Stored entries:
####

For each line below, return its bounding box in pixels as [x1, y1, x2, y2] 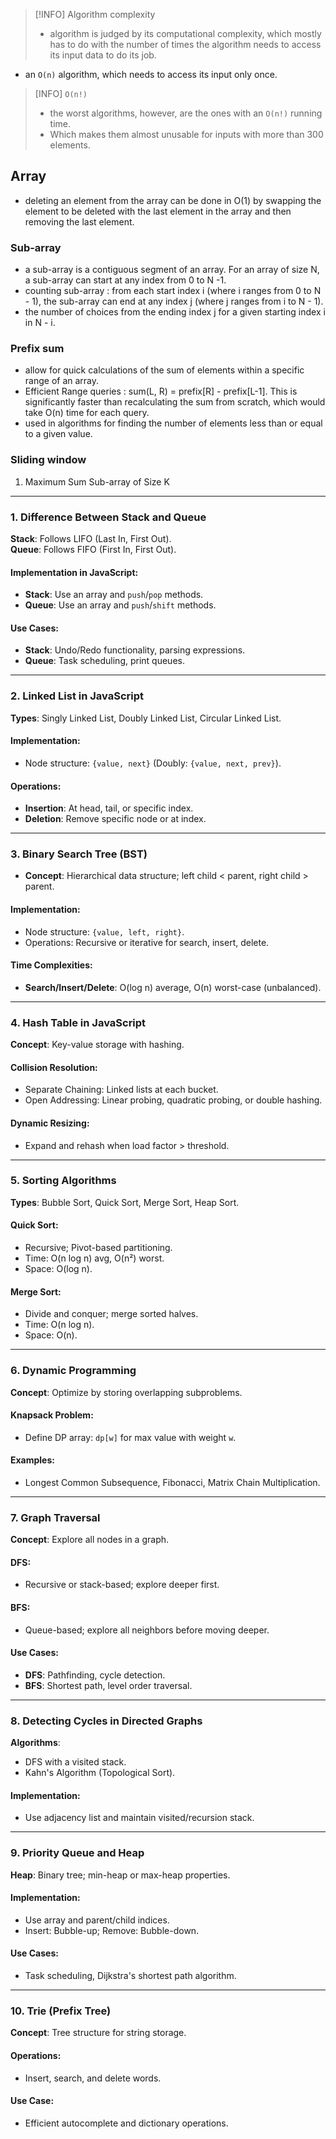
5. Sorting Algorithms [10, 1174, 117, 1188]
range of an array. [24, 375, 100, 387]
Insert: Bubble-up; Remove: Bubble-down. [24, 1924, 200, 1936]
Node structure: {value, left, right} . [24, 925, 185, 938]
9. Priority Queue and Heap [10, 1846, 145, 1860]
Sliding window [10, 453, 87, 467]
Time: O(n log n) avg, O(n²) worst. [24, 1252, 165, 1264]
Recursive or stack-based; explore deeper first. [24, 1579, 220, 1591]
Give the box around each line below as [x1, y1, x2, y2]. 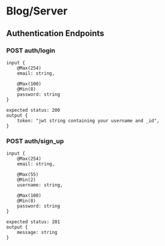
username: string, [17, 182, 63, 188]
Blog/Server [6, 4, 68, 18]
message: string [17, 230, 58, 236]
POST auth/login [6, 46, 56, 55]
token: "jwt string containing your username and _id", [17, 117, 160, 124]
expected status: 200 [6, 107, 61, 113]
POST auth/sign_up [6, 137, 64, 145]
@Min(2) [17, 177, 36, 183]

####

For each line above that includes "username", make a copy.

username: string, [17, 182, 63, 188]
token: "jwt string containing your username and _id", [17, 117, 160, 124]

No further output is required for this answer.